▶ _The task_
Although the records include pictures, the copy should not; write out exactly the lines from the first through the line with "This script still".

▶ _Source material_
▶
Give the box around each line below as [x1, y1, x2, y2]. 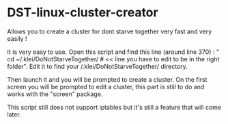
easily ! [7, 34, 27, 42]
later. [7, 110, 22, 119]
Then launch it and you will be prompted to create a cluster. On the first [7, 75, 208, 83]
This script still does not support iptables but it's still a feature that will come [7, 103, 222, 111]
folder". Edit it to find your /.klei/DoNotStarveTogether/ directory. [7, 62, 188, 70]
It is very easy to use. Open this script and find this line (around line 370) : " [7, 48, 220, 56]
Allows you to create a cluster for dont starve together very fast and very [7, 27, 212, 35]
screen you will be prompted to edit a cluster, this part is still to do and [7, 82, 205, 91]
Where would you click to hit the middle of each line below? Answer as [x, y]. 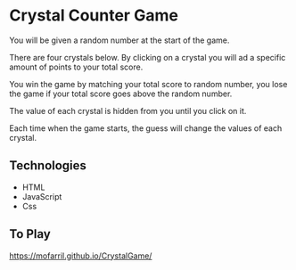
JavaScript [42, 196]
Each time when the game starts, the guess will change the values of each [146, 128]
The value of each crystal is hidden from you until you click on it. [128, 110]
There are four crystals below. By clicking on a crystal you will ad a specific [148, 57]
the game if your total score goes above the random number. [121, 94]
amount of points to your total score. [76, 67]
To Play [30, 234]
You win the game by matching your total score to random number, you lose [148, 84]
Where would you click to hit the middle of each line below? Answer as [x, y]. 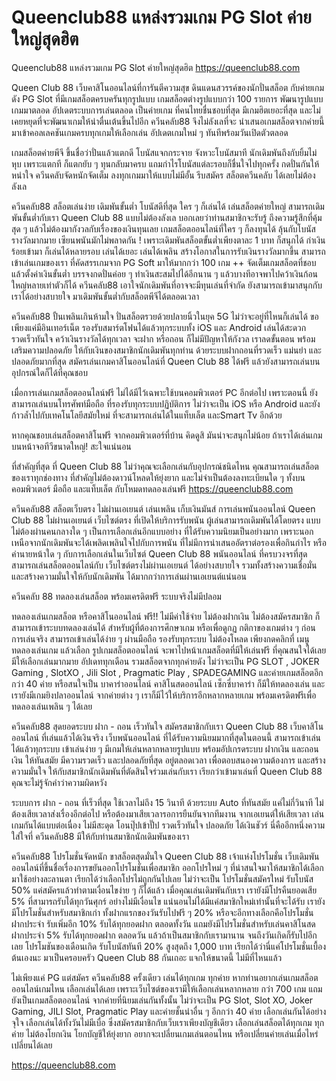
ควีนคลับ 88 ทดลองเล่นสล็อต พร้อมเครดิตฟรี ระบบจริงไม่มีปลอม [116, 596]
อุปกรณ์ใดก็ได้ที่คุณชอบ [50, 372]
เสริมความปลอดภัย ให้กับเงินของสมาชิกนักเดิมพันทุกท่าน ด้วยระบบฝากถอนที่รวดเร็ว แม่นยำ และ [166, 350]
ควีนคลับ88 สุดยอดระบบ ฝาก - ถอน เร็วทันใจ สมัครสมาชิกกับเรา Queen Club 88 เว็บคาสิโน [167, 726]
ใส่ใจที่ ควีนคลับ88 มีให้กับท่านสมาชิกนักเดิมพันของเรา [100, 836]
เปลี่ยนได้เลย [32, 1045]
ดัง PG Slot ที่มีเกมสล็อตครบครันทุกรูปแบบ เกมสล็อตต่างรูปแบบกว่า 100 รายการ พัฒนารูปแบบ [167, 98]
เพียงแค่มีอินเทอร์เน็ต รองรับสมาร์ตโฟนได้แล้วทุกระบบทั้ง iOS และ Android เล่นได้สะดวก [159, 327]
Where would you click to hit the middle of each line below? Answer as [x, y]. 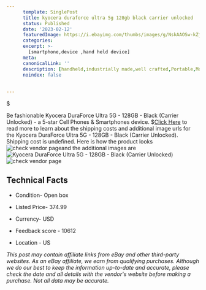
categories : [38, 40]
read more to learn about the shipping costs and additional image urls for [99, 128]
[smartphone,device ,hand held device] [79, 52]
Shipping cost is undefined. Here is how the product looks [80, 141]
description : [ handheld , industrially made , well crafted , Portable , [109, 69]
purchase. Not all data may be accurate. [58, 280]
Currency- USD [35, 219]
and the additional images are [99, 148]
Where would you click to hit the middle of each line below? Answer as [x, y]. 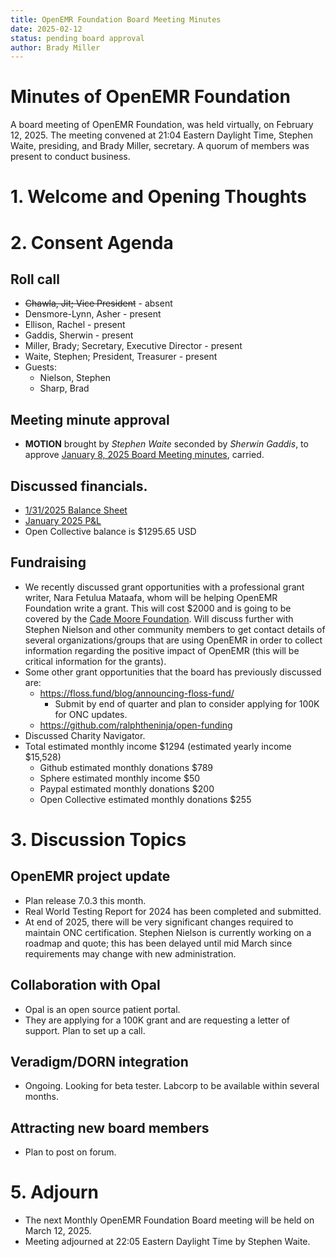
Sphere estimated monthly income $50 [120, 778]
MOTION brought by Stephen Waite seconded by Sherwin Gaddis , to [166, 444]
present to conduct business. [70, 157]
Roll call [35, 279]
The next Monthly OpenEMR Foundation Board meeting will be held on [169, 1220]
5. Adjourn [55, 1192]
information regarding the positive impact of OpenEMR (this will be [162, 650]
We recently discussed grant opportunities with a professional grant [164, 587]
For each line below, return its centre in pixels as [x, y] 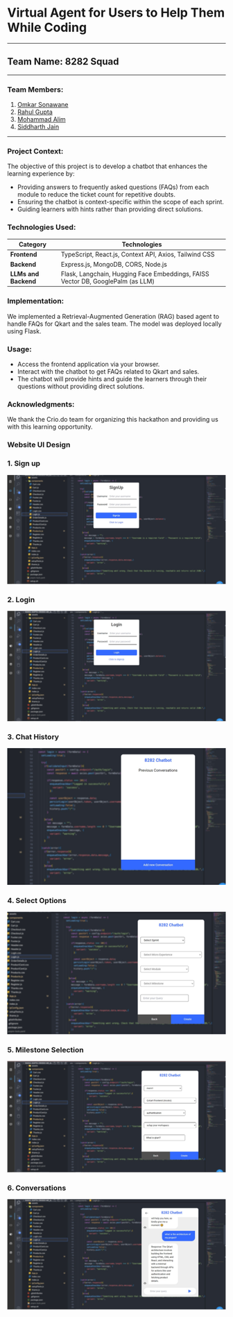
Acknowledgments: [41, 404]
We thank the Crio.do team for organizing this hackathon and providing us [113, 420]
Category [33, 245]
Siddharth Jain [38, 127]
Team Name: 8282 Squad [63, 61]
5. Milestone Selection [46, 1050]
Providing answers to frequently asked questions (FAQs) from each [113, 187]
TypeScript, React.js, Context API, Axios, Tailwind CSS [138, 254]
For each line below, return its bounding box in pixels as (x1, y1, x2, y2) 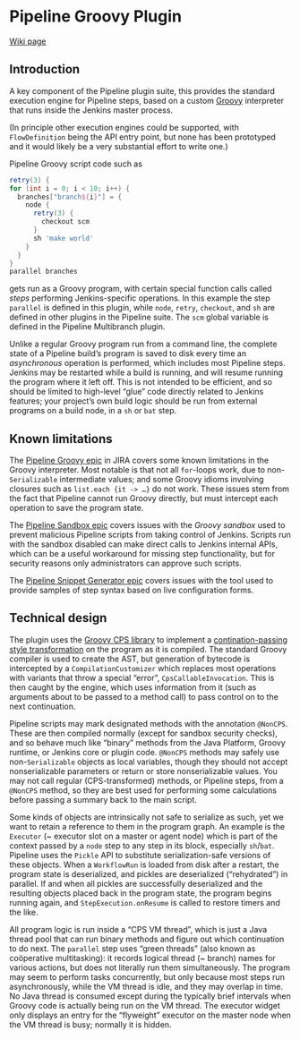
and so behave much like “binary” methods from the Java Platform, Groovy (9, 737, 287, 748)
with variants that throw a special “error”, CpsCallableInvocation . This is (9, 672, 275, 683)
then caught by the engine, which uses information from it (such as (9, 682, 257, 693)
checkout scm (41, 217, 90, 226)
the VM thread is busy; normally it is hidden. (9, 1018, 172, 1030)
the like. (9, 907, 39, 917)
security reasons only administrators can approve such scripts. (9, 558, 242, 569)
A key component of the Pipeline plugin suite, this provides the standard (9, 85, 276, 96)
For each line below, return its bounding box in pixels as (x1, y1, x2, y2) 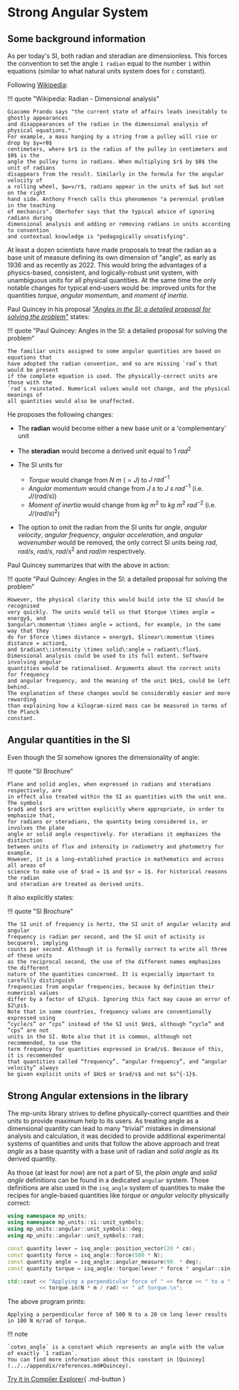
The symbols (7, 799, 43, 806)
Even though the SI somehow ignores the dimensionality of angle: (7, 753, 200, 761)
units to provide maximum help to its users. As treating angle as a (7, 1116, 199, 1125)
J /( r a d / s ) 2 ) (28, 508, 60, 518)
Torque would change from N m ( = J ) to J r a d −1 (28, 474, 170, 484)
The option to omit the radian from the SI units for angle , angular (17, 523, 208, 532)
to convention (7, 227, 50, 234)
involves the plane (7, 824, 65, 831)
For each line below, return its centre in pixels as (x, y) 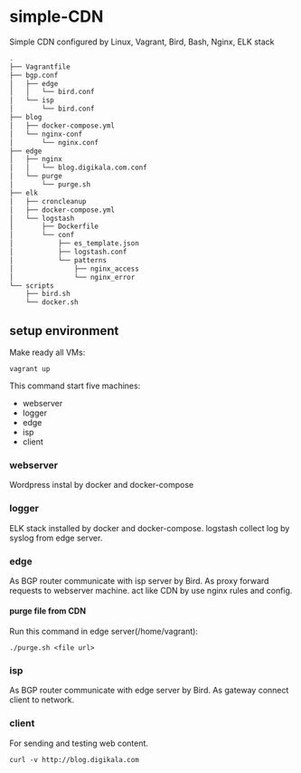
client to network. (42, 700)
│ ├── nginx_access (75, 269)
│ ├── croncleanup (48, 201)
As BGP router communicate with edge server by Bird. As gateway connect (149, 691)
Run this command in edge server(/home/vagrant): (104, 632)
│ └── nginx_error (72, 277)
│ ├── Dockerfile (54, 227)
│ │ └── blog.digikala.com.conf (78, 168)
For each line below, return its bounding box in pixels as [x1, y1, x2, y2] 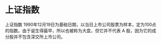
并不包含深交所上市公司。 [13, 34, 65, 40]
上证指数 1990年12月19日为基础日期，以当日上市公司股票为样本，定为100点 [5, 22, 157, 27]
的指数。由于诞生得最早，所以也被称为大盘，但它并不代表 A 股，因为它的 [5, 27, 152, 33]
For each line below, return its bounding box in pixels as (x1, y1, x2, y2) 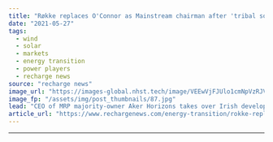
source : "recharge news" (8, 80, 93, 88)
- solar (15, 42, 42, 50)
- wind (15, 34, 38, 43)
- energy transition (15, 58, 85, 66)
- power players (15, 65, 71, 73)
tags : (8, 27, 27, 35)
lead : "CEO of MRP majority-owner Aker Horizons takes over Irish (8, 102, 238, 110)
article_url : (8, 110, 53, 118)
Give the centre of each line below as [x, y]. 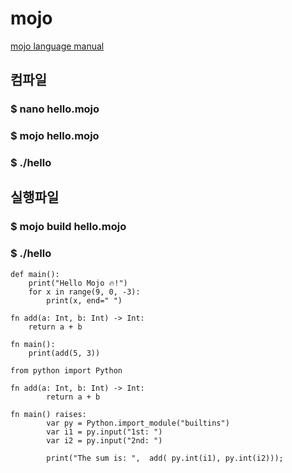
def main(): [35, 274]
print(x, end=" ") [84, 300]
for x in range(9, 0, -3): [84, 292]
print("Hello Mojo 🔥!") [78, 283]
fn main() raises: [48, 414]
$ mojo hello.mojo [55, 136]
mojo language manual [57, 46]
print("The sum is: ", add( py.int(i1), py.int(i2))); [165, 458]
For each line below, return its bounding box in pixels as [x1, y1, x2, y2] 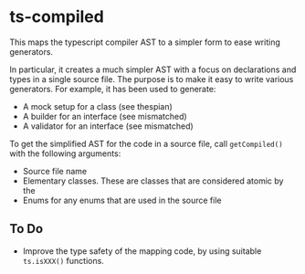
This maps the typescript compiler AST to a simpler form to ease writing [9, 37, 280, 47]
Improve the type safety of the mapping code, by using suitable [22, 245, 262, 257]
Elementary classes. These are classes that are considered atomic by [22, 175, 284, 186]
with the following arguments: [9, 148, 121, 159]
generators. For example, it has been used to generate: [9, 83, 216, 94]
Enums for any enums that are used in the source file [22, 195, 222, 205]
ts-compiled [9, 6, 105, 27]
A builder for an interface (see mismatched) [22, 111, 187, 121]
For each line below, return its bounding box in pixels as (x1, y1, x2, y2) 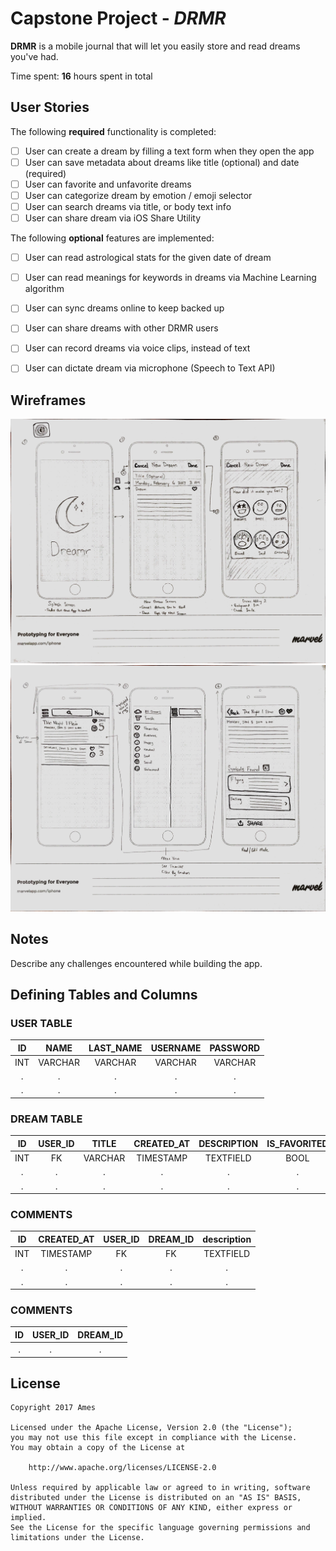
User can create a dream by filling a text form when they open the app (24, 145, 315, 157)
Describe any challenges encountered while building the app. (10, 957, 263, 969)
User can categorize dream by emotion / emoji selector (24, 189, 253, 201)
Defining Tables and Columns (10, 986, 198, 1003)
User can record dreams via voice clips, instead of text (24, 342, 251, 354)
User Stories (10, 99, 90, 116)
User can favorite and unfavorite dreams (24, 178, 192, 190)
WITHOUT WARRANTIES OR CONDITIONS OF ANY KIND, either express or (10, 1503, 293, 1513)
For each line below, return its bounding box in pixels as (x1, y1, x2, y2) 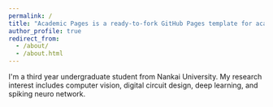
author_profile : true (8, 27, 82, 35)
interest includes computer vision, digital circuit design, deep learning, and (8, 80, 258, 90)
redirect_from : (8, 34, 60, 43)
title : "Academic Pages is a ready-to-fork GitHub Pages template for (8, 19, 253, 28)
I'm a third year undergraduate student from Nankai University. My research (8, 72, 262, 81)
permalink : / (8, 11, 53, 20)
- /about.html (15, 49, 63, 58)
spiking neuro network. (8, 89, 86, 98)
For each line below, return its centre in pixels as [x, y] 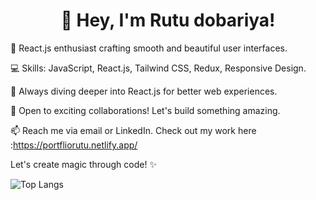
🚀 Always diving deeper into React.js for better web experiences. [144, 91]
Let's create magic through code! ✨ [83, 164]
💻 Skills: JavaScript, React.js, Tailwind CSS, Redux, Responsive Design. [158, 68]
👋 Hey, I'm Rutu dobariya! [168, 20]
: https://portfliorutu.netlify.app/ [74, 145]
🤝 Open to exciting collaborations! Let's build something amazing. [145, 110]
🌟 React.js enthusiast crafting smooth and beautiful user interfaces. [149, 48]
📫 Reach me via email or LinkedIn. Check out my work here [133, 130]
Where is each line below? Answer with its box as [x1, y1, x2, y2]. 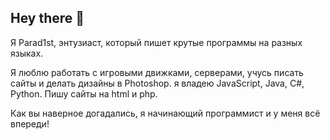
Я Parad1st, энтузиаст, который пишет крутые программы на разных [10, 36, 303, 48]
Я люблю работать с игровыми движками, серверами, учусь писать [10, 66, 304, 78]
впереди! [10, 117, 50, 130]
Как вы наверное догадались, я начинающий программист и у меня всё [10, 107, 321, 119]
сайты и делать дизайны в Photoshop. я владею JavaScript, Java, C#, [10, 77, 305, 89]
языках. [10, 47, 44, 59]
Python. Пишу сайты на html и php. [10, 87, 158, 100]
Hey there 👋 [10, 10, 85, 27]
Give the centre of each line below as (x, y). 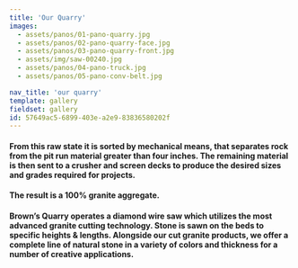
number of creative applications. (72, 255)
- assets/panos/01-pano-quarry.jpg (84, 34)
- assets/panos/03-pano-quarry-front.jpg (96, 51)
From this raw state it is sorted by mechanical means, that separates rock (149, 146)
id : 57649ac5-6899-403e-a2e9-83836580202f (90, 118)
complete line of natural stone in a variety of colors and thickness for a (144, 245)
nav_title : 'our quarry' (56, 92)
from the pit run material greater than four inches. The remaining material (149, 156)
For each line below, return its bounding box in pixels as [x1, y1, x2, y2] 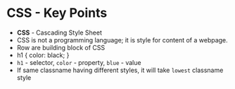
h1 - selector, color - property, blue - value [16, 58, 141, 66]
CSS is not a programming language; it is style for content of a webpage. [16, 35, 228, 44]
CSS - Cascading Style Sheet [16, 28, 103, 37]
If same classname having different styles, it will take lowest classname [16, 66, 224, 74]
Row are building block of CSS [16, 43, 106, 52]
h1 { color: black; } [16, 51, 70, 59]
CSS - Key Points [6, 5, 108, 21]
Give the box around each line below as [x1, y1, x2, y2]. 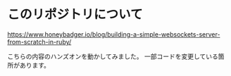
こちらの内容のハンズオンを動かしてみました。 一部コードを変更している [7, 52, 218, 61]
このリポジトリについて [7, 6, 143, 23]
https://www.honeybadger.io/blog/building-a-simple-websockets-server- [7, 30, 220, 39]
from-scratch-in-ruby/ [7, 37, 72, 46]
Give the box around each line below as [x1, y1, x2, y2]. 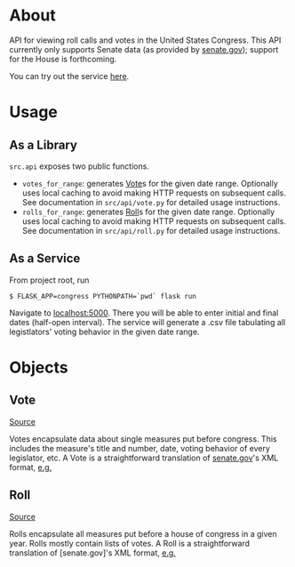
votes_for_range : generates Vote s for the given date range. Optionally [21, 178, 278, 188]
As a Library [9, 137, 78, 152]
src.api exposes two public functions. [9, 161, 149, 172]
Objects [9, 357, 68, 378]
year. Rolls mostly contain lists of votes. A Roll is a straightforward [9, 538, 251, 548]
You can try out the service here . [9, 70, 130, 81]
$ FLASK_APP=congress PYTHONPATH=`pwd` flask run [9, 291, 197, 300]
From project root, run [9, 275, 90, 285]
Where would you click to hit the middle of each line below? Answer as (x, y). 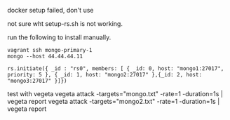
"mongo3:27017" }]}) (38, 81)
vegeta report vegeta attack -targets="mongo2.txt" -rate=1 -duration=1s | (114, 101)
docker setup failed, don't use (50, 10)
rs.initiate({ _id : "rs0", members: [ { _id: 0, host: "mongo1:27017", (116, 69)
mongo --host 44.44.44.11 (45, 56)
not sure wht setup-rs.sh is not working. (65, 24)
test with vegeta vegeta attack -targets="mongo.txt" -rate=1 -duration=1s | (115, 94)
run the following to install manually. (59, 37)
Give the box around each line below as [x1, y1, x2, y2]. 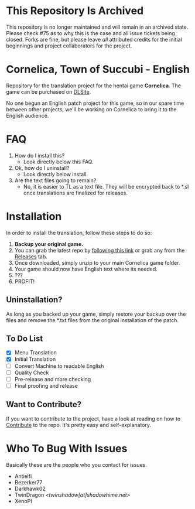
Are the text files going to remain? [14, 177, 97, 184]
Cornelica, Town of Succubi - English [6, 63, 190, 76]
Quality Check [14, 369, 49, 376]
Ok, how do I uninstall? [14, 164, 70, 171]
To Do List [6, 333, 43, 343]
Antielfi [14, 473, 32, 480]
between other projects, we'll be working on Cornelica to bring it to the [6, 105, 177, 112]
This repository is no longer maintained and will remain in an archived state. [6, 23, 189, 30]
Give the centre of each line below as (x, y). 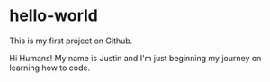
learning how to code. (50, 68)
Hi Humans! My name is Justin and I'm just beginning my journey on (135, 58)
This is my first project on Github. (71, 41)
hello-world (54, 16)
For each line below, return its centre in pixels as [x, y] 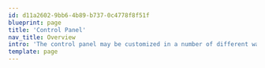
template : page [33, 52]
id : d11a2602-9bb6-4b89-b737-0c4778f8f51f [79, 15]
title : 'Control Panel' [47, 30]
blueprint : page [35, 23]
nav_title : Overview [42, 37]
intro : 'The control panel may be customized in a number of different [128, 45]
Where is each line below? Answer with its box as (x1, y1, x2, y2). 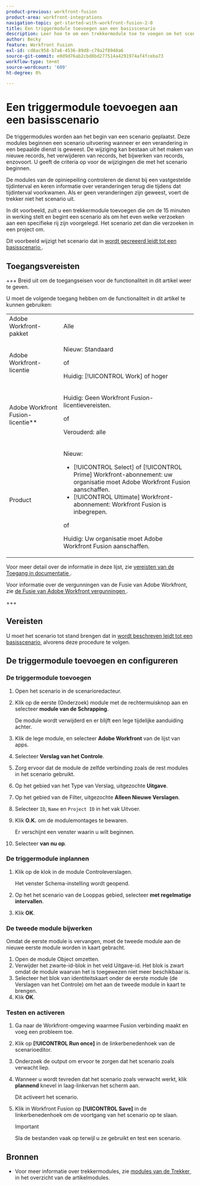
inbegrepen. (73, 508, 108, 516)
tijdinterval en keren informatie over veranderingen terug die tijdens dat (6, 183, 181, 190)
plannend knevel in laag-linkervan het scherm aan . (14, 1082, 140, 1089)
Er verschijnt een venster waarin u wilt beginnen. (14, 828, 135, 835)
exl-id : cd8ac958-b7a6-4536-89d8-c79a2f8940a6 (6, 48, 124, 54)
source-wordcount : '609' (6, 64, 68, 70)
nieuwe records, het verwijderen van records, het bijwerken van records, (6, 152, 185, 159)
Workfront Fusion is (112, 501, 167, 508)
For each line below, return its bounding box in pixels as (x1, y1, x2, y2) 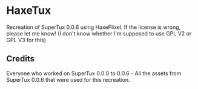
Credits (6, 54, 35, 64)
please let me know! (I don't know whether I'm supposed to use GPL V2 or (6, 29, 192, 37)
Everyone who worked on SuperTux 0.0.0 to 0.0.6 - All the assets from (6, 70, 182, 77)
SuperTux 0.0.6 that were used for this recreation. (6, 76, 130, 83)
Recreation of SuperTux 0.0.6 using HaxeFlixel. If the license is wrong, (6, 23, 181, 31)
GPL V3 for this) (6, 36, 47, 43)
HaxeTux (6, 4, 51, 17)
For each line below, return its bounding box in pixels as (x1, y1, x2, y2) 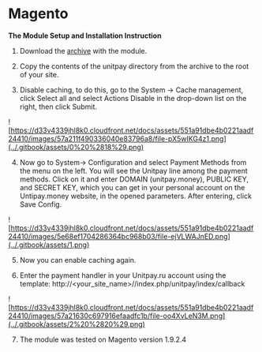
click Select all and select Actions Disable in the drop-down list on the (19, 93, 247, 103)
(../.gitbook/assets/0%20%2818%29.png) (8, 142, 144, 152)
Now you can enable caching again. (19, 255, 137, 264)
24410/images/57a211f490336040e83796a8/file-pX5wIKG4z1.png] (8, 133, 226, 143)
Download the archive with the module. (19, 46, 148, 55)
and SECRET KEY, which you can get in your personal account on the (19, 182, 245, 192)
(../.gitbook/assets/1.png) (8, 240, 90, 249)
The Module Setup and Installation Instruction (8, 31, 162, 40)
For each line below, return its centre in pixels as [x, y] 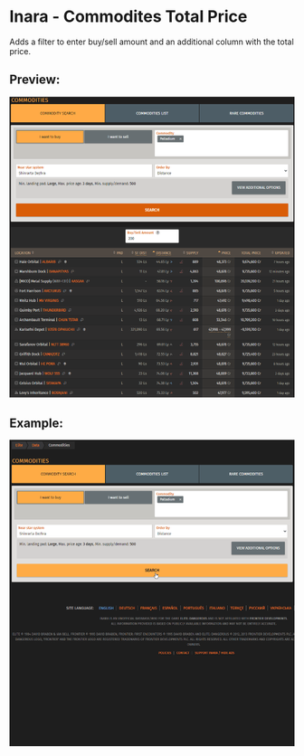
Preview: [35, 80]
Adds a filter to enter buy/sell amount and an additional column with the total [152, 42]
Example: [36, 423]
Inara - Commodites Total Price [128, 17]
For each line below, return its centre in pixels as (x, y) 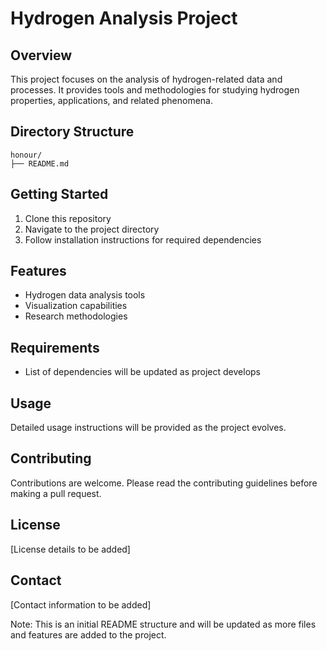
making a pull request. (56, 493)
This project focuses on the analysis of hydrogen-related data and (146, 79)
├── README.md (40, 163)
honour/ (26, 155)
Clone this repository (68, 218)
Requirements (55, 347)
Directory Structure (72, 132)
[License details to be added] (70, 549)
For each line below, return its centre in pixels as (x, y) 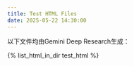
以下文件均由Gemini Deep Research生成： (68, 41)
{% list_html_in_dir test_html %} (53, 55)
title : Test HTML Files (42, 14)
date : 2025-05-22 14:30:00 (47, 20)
◀
▶ _Task answer_
Give the box around each line below as [x1, y1, x2, y2]. 
easily ! [7, 34, 27, 42]
later. [7, 110, 22, 119]
Then launch it and you will be prompted to create a cluster. On the first [7, 75, 208, 83]
This script still does not support iptables but it's still a feature that will come [7, 103, 222, 111]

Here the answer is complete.